Она попыталась встать, но ноги не держали. Джон и врач бросились к ней.
— Пожалуйста... — дрожащим голосом говорил Джон. — Не ломай себя, Кэт... ты с нами...
А Дилан молча обнял её.
Крепко, надёжно.
И шепнул:
— Я не отпущу. Даже если ты захочешь исчезнуть. Ты останешься с нами.
Кетрин продолжала рыдать, крепко вцепившись в его рубашку.
Это был её день рождения.
22 года.
И день, когда её жизнь треснула напополам.
Прошло четыре дня с момента, как Кетрин очнулась.
Всё, что она делала — это молчала. Она отказывалась есть, смотреть в глаза близким, разговаривать с врачами.
Каждый, кто заходил, натыкался на стеклянный взгляд.
Она будто всё ещё находилась в той самой тьме.
— Она нуждается во времени, — говорили врачи.
— Ей нужен покой, — говорили психологи.
— Ей нужна любовь, — говорили все.
Но никто не знал, как вытащить человека, который не хочет жить.
В ту ночь всё было слишком тихо.
Капельница капала в ритме её безразличия.
Только луна смотрела в окно, будто единственный свидетель её боли.
В 2:14 ночи Кетрин встала с кровати.
Тихо, осторожно, как будто боялась разбудить стены.
На вешалке у двери висела прочная медицинская верёвка, которой крепили монитор. Она сняла её, будто точно знала, что делает.
Тихими шагами подошла к двери в ванную...
И в этот момент дверь в палату открылась.
— Кэт? — Дилан стоял на пороге. Он не спал. Он просто чувствовал. — Ты что...
Он замер.
Кетрин стояла с верёвкой в руках. Её глаза были мертвы.
— КЕТРИН! — выдохнул он и метнулся к ней.
— НЕ ПОДХОДИ! — крикнула она с болью. — Ты ничего не понимаешь! Всё кончено! Мой ребёнок умер... Я — мертва! Я мертва с ним!

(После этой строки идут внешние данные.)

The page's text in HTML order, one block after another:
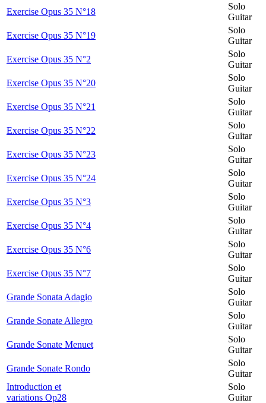
Exercise Opus 35 N°18
Solo
Guitar
Exercise Opus 35 N°19
Solo
Guitar
Exercise Opus 35 N°2
Solo
Guitar
Exercise Opus 35 N°20
Solo
Guitar
Exercise Opus 35 N°21
Solo
Guitar
Exercise Opus 35 N°22
Solo
Guitar
Exercise Opus 35 N°23
Solo
Guitar
Exercise Opus 35 N°24
Solo
Guitar
Exercise Opus 35 N°3
Solo
Guitar
Exercise Opus 35 N°4
Solo
Guitar
Exercise Opus 35 N°6
Solo
Guitar
Exercise Opus 35 N°7
Solo
Guitar
Grande Sonata Adagio
Solo
Guitar
Grande Sonate Allegro
Solo
Guitar
Grande Sonate Menuet
Solo
Guitar
Grande Sonate Rondo
Solo
Guitar
Introduction et
variations Op28
Solo
Guitar

— Нет, нет, нет... — он прижал её к себе, но она билась. — ПОМОГИТЕ! — заорал он, срывая голос. — ВРАЧА!
Дверь распахнулась. Вбежали медсёстры, за ними — врач, и родители.
Кетрин кричала, плакала, извивалась, как будто вырываясь из самой жизни.
— Пустите! Отпустите меня! Мне больно! Вы не понимаете!
— Успокой её! — крикнула Дженни сквозь слёзы. — Сделайте что-нибудь!
Врач ввёл успокоительное. Через секунды она обмякла в объятиях Дилана.
— Я... больше не могу, — прошептала она, прежде чем потерять сознание.
Дилан всё ещё держал её в руках, словно защищая от мира, в котором ей стало невыносимо.